== Data shown ==

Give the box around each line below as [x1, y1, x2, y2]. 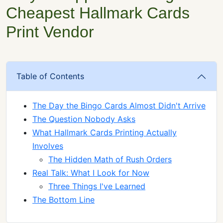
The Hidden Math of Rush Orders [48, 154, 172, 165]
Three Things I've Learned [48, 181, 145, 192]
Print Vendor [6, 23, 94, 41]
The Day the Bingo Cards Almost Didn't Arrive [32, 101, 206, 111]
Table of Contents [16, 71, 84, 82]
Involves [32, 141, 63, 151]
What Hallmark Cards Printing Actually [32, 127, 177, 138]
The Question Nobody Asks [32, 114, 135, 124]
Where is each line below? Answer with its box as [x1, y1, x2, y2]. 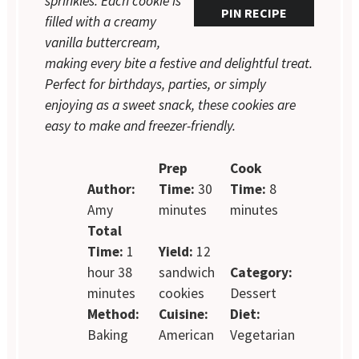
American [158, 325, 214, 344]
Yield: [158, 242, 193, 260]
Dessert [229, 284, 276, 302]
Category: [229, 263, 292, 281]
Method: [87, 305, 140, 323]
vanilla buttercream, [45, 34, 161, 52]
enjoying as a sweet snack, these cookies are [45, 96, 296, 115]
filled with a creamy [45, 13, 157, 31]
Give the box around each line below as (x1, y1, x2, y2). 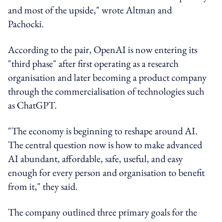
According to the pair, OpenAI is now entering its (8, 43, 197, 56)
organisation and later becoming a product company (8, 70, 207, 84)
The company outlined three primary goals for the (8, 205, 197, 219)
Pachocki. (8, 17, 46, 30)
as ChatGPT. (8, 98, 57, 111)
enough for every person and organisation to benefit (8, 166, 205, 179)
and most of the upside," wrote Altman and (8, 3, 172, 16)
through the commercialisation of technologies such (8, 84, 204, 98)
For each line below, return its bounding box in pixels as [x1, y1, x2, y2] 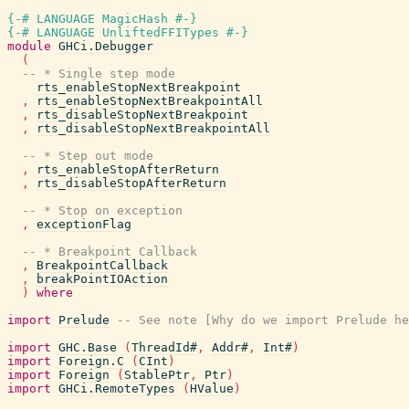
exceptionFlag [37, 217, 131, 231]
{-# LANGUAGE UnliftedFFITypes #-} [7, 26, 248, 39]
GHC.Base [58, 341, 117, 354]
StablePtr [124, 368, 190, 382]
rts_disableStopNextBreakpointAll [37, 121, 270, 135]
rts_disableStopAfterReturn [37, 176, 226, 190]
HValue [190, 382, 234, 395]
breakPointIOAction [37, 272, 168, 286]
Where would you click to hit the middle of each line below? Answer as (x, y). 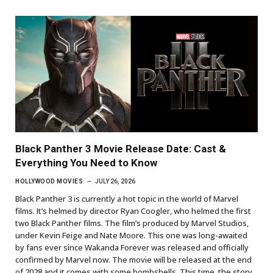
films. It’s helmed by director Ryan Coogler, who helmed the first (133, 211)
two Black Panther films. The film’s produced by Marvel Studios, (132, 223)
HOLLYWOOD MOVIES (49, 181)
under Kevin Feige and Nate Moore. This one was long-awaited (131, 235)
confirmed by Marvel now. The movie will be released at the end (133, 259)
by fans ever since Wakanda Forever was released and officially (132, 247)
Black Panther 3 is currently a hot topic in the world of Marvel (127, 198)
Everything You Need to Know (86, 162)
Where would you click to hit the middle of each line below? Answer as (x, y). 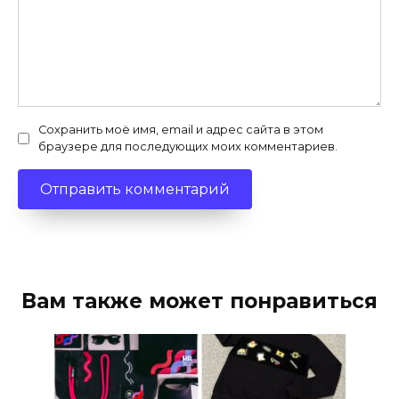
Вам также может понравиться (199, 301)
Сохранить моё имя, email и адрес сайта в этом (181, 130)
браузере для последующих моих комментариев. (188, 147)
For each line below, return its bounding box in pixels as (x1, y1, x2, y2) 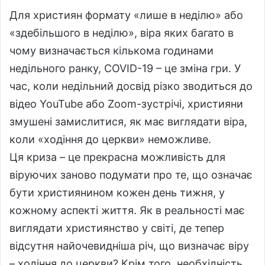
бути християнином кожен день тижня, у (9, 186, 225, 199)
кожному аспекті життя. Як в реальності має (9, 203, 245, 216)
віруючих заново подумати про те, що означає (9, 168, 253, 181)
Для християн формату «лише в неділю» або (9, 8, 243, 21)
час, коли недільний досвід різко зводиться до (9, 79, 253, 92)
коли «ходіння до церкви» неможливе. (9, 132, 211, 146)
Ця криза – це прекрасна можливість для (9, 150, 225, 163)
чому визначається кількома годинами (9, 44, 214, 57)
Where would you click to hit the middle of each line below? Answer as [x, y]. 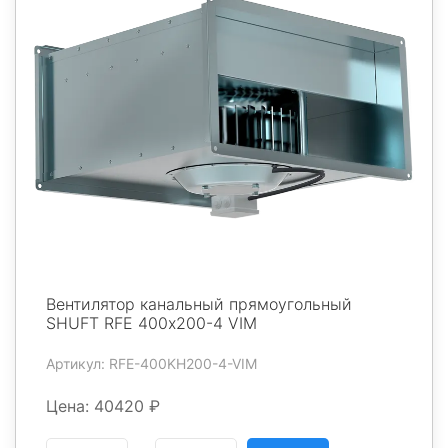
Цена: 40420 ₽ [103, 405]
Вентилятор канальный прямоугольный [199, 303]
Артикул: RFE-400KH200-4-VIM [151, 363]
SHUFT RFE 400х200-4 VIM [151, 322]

===
== Data shown ==

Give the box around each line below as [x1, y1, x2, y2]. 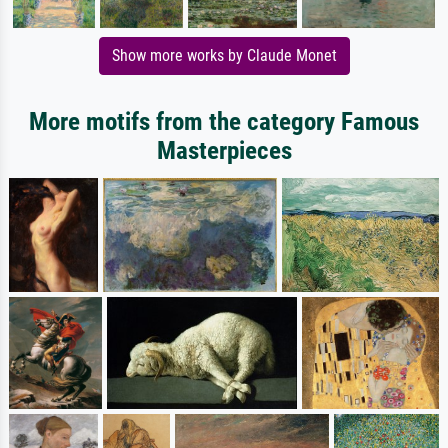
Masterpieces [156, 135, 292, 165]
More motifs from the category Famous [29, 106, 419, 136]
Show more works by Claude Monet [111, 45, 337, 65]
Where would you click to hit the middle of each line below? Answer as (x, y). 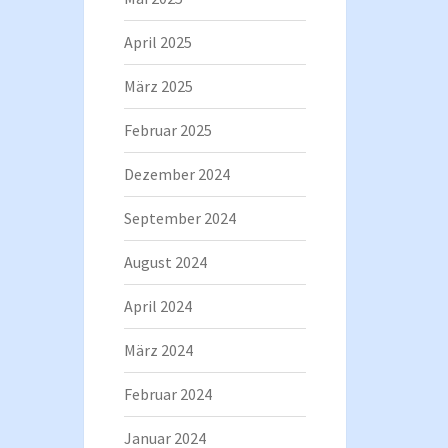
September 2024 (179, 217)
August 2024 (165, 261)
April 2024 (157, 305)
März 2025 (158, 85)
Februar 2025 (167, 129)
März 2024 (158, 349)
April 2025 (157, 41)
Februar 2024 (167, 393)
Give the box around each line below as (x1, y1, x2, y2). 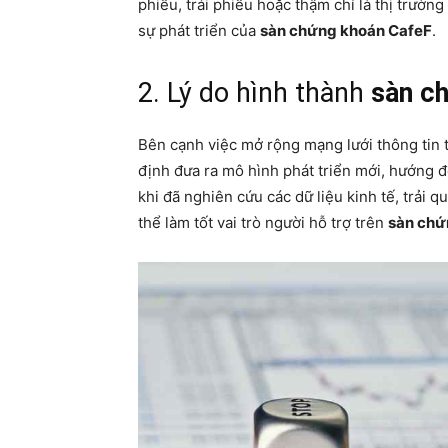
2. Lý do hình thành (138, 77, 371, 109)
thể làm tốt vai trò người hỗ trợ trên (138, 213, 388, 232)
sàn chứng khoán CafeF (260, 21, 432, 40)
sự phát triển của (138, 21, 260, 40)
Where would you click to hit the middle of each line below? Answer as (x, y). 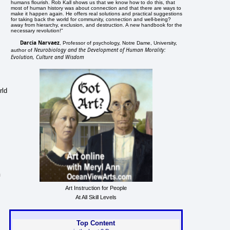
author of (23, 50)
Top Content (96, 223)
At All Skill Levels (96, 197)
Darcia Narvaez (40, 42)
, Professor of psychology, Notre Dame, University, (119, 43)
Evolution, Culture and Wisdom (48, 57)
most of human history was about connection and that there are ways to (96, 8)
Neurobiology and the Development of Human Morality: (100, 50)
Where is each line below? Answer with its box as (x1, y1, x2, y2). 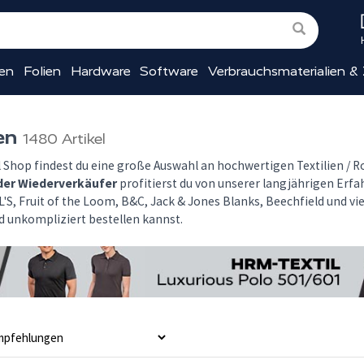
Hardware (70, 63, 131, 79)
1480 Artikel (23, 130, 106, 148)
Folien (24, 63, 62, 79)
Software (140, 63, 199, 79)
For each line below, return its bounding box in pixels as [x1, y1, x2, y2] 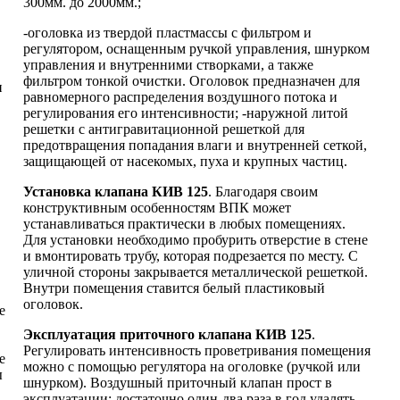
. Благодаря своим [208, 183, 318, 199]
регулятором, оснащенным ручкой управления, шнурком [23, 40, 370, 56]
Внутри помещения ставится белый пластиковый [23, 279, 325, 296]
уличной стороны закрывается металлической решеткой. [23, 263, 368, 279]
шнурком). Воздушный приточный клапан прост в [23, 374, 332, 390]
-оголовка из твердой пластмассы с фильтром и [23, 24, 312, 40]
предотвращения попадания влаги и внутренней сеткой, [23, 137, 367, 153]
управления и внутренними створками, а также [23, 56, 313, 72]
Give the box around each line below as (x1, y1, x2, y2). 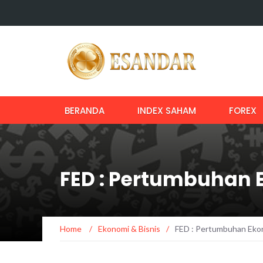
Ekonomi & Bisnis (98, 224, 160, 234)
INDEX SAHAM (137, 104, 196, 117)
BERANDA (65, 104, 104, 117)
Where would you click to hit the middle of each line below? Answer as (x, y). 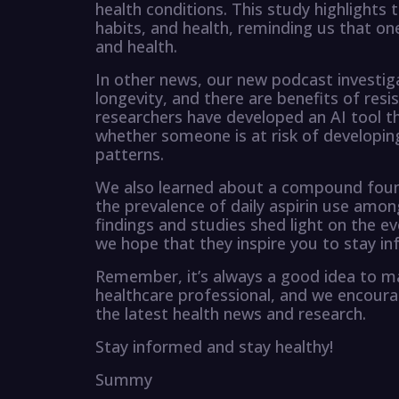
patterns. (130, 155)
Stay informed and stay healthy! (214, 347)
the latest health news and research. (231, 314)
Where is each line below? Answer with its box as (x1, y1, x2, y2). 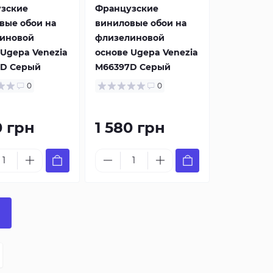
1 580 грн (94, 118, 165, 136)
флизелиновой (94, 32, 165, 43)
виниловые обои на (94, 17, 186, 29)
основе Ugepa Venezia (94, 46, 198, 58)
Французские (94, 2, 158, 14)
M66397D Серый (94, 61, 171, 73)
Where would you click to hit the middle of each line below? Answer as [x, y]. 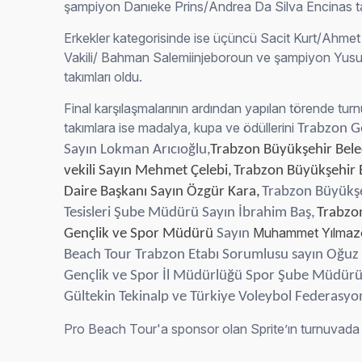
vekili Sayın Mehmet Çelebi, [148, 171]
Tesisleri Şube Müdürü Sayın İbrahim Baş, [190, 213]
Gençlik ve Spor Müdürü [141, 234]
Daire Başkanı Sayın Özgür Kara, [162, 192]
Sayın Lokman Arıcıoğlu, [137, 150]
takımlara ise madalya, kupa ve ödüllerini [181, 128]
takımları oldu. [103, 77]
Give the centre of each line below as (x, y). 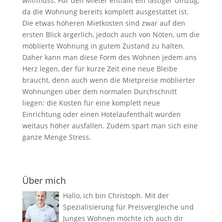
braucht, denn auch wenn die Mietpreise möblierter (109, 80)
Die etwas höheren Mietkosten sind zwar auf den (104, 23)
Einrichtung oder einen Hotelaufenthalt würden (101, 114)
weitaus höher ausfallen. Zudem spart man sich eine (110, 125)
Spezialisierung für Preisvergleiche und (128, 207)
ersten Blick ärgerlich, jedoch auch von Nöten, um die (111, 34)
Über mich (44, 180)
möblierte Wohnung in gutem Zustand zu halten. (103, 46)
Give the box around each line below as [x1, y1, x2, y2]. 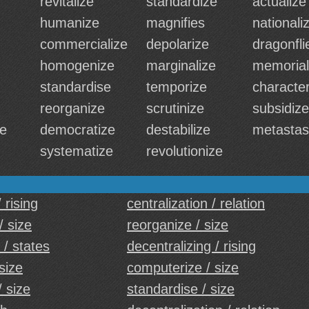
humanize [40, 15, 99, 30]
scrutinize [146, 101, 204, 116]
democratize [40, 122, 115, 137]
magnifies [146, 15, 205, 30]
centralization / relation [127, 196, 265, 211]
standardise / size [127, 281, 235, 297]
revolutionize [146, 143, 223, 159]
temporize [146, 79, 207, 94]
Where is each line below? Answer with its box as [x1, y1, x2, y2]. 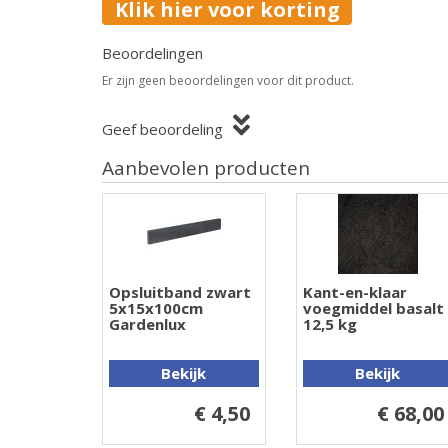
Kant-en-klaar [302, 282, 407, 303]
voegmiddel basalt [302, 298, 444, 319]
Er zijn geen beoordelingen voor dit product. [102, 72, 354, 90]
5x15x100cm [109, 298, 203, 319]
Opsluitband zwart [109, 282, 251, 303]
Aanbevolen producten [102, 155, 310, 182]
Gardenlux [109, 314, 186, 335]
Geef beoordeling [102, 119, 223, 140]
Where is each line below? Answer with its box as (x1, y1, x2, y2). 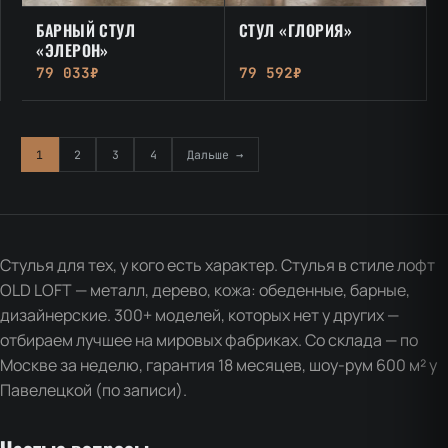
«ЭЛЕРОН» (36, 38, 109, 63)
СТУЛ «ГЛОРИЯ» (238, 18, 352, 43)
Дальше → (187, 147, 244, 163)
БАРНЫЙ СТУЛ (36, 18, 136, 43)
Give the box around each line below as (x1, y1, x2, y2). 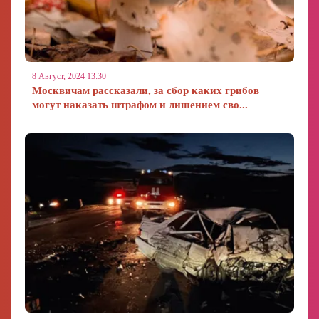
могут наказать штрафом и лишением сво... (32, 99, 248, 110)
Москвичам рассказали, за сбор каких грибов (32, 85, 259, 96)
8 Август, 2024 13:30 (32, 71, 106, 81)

===

What is required>
All that is wanted is the lines above between the one containing "breakPointIOAction [37, 272, 168, 286]" and the one containing "віруючих заново подумати", inclusive, restated word for word, with pictures omitted.

Answer to this exercise>
breakPointIOAction [37, 272, 168, 286]
Where would you click to hit the middle of each line below? Answer as (x, y). 
films. It’s helmed by director Ryan Coogler, who helmed the first (133, 211)
two Black Panther films. The film’s produced by Marvel Studios, (132, 223)
HOLLYWOOD MOVIES (49, 181)
under Kevin Feige and Nate Moore. This one was long-awaited (131, 235)
confirmed by Marvel now. The movie will be released at the end (133, 259)
by fans ever since Wakanda Forever was released and officially (132, 247)
Black Panther 3 is currently a hot topic in the world of Marvel (127, 198)
Everything You Need to Know (86, 162)
Where would you click to hit the middle of each line below? Answer as (x, y). 
Вам также может понравиться (199, 301)
Сохранить моё имя, email и адрес сайта в этом (181, 130)
браузере для последующих моих комментариев. (188, 147)
For each line below, return its bounding box in pixels as (x1, y1, x2, y2) 
бути християнином кожен день тижня, у (9, 186, 225, 199)
кожному аспекті життя. Як в реальності має (9, 203, 245, 216)
віруючих заново подумати про те, що означає (9, 168, 253, 181)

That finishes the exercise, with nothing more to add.